START Records

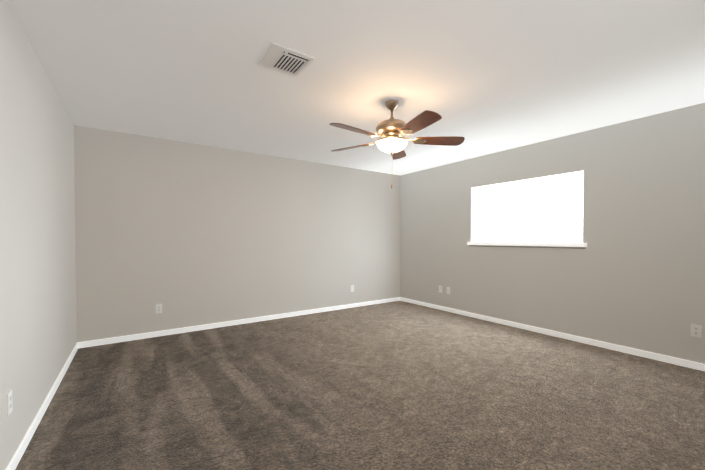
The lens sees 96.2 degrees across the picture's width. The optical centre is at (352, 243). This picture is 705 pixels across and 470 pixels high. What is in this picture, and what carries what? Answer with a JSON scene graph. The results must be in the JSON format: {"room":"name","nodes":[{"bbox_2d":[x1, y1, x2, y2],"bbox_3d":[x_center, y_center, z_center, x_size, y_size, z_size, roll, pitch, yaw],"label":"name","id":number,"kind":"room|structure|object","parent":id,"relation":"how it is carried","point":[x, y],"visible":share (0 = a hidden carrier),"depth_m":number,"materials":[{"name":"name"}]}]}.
{"room":"empty bedroom","nodes":[
{"label":"empty bedroom","id":0,"kind":"room"},
{"bbox_2d":[0,0,76,469],"bbox_3d":[-1.728,-0.038,1.438,0.140,2.440,5.080,-1,1,-34],"label":"wall","id":1,"kind":"structure","parent":0,"point":[38,333],"depth_m":1.99,"materials":[{"name":"paint"}]},
{"bbox_2d":[6,389,12,416],"bbox_3d":[-1.754,0.814,1.619,0.007,0.115,0.070,-1,1,-34],"label":"electrical outlet","id":2,"kind":"object","parent":1,"relation":"attached to","point":[9,402],"visible":1,"depth_m":1.61,"materials":[{"name":"white plastic"}]},
{"bbox_2d":[5,343,77,469],"bbox_3d":[-1.665,1.148,1.500,0.013,0.066,4.800,-1,1,-34],"label":"baseboard","id":3,"kind":"structure","parent":1,"relation":"attached to","point":[19,452],"depth_m":2.05,"materials":[{"name":"white wood"}]},
{"bbox_2d":[74,125,399,341],"bbox_3d":[-1.088,-0.090,4.874,4.806,2.440,0.140,-1,1,-34],"label":"wall","id":4,"kind":"structure","parent":0,"point":[184,234],"depth_m":4.26,"materials":[{"name":"paint"}]},
{"bbox_2d":[155,304,161,313],"bbox_3d":[-2.391,0.802,3.903,0.070,0.115,0.007,-1,1,-34],"label":"electrical outlet","id":5,"kind":"object","parent":4,"relation":"attached to","point":[158,308],"visible":1,"depth_m":3.90,"materials":[{"name":"white plastic"}]},
{"bbox_2d":[77,297,399,348],"bbox_3d":[-1.045,1.097,4.829,4.806,0.066,0.013,-1,1,-34],"label":"baseboard","id":6,"kind":"structure","parent":4,"relation":"attached to","point":[84,344],"depth_m":4.28,"materials":[{"name":"white wood"}]},
{"bbox_2d":[6,0,704,174],"bbox_3d":[0.310,-1.329,2.819,5.086,0.100,5.080,-1,1,-34],"label":"ceiling","id":7,"kind":"structure","parent":0,"point":[484,77],"depth_m":2.31,"materials":[{"name":"paint"}]},
{"bbox_2d":[257,42,314,76],"bbox_3d":[-0.464,-1.263,2.193,0.300,0.013,0.300,-1,1,-34],"label":"ceiling vent","id":8,"kind":"object","parent":7,"relation":"in","point":[283,59],"visible":1,"depth_m":2.18,"materials":[{"name":"white metal"}]},
{"bbox_2d":[329,100,464,187],"bbox_3d":[0.333,-0.892,2.844,1.249,0.775,1.276,-1,1,-34],"label":"ceiling fan","id":9,"kind":"object","parent":7,"relation":"hanging from","point":[391,131],"visible":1,"depth_m":2.78,"materials":[{"name":"brown wood"}]},
{"bbox_2d":[15,301,704,469],"bbox_3d":[0.310,1.211,2.858,5.086,0.100,5.080,-1,1,-34],"label":"floor","id":10,"kind":"structure","parent":0,"point":[398,385],"depth_m":2.34,"materials":[{"name":"carpet"}]},
{"bbox_2d":[400,103,704,363],"bbox_3d":[2.349,-0.081,4.238,0.140,2.440,5.080,-1,1,-34],"label":"wall","id":11,"kind":"structure","parent":0,"point":[632,275],"depth_m":3.54,"materials":[{"name":"paint"}]},
{"bbox_2d":[467,172,586,248],"bbox_3d":[2.282,-0.403,4.286,0.180,0.902,1.559,-1,1,-34],"label":"window","id":12,"kind":"structure","parent":11,"relation":"in","point":[546,212],"depth_m":4.21,"materials":[{"name":"white glass"}]},
{"bbox_2d":[400,297,704,370],"bbox_3d":[2.285,1.107,4.213,0.013,0.066,4.800,-1,1,-34],"label":"baseboard","id":13,"kind":"structure","parent":11,"relation":"attached to","point":[664,358],"depth_m":3.68,"materials":[{"name":"white wood"}]},
{"bbox_2d":[691,324,701,337],"bbox_3d":[3.174,0.806,2.920,0.007,0.115,0.070,-1,1,-34],"label":"electrical outlet","id":14,"kind":"object","parent":11,"relation":"attached to","point":[696,330],"visible":1,"depth_m":2.92,"materials":[{"name":"white plastic"}]}
]}

END Records

Exercise objective: Would you output the data exactly, without any of its images?

Solution to the problem:
The lens sees 96.2 degrees across the picture's width. The optical centre is at (352, 243). This picture is 705 pixels across and 470 pixels high. What is in this picture, and what carries what? Answer with a JSON scene graph. The results must be in the JSON format: {"room":"name","nodes":[{"bbox_2d":[x1, y1, x2, y2],"bbox_3d":[x_center, y_center, z_center, x_size, y_size, z_size, roll, pitch, yaw],"label":"name","id":number,"kind":"room|structure|object","parent":id,"relation":"how it is carried","point":[x, y],"visible":share (0 = a hidden carrier),"depth_m":number,"materials":[{"name":"name"}]}]}.
{"room":"empty bedroom","nodes":[
{"label":"empty bedroom","id":0,"kind":"room"},
{"bbox_2d":[0,0,76,469],"bbox_3d":[-1.728,-0.038,1.438,0.140,2.440,5.080,-1,1,-34],"label":"wall","id":1,"kind":"structure","parent":0,"point":[38,333],"depth_m":1.99,"materials":[{"name":"paint"}]},
{"bbox_2d":[6,389,12,416],"bbox_3d":[-1.754,0.814,1.619,0.007,0.115,0.070,-1,1,-34],"label":"electrical outlet","id":2,"kind":"object","parent":1,"relation":"attached to","point":[9,402],"visible":1,"depth_m":1.61,"materials":[{"name":"white plastic"}]},
{"bbox_2d":[5,343,77,469],"bbox_3d":[-1.665,1.148,1.500,0.013,0.066,4.800,-1,1,-34],"label":"baseboard","id":3,"kind":"structure","parent":1,"relation":"attached to","point":[19,452],"depth_m":2.05,"materials":[{"name":"white wood"}]},
{"bbox_2d":[74,125,399,341],"bbox_3d":[-1.088,-0.090,4.874,4.806,2.440,0.140,-1,1,-34],"label":"wall","id":4,"kind":"structure","parent":0,"point":[184,234],"depth_m":4.26,"materials":[{"name":"paint"}]},
{"bbox_2d":[155,304,161,313],"bbox_3d":[-2.391,0.802,3.903,0.070,0.115,0.007,-1,1,-34],"label":"electrical outlet","id":5,"kind":"object","parent":4,"relation":"attached to","point":[158,308],"visible":1,"depth_m":3.90,"materials":[{"name":"white plastic"}]},
{"bbox_2d":[77,297,399,348],"bbox_3d":[-1.045,1.097,4.829,4.806,0.066,0.013,-1,1,-34],"label":"baseboard","id":6,"kind":"structure","parent":4,"relation":"attached to","point":[84,344],"depth_m":4.28,"materials":[{"name":"white wood"}]},
{"bbox_2d":[6,0,704,174],"bbox_3d":[0.310,-1.329,2.819,5.086,0.100,5.080,-1,1,-34],"label":"ceiling","id":7,"kind":"structure","parent":0,"point":[484,77],"depth_m":2.31,"materials":[{"name":"paint"}]},
{"bbox_2d":[257,42,314,76],"bbox_3d":[-0.464,-1.263,2.193,0.300,0.013,0.300,-1,1,-34],"label":"ceiling vent","id":8,"kind":"object","parent":7,"relation":"in","point":[283,59],"visible":1,"depth_m":2.18,"materials":[{"name":"white metal"}]},
{"bbox_2d":[329,100,464,187],"bbox_3d":[0.333,-0.892,2.844,1.249,0.775,1.276,-1,1,-34],"label":"ceiling fan","id":9,"kind":"object","parent":7,"relation":"hanging from","point":[391,131],"visible":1,"depth_m":2.78,"materials":[{"name":"brown wood"}]},
{"bbox_2d":[15,301,704,469],"bbox_3d":[0.310,1.211,2.858,5.086,0.100,5.080,-1,1,-34],"label":"floor","id":10,"kind":"structure","parent":0,"point":[398,385],"depth_m":2.34,"materials":[{"name":"carpet"}]},
{"bbox_2d":[400,103,704,363],"bbox_3d":[2.349,-0.081,4.238,0.140,2.440,5.080,-1,1,-34],"label":"wall","id":11,"kind":"structure","parent":0,"point":[632,275],"depth_m":3.54,"materials":[{"name":"paint"}]},
{"bbox_2d":[467,172,586,248],"bbox_3d":[2.282,-0.403,4.286,0.180,0.902,1.559,-1,1,-34],"label":"window","id":12,"kind":"structure","parent":11,"relation":"in","point":[546,212],"depth_m":4.21,"materials":[{"name":"white glass"}]},
{"bbox_2d":[400,297,704,370],"bbox_3d":[2.285,1.107,4.213,0.013,0.066,4.800,-1,1,-34],"label":"baseboard","id":13,"kind":"structure","parent":11,"relation":"attached to","point":[664,358],"depth_m":3.68,"materials":[{"name":"white wood"}]},
{"bbox_2d":[691,324,701,337],"bbox_3d":[3.174,0.806,2.920,0.007,0.115,0.070,-1,1,-34],"label":"electrical outlet","id":14,"kind":"object","parent":11,"relation":"attached to","point":[696,330],"visible":1,"depth_m":2.92,"materials":[{"name":"white plastic"}]}
]}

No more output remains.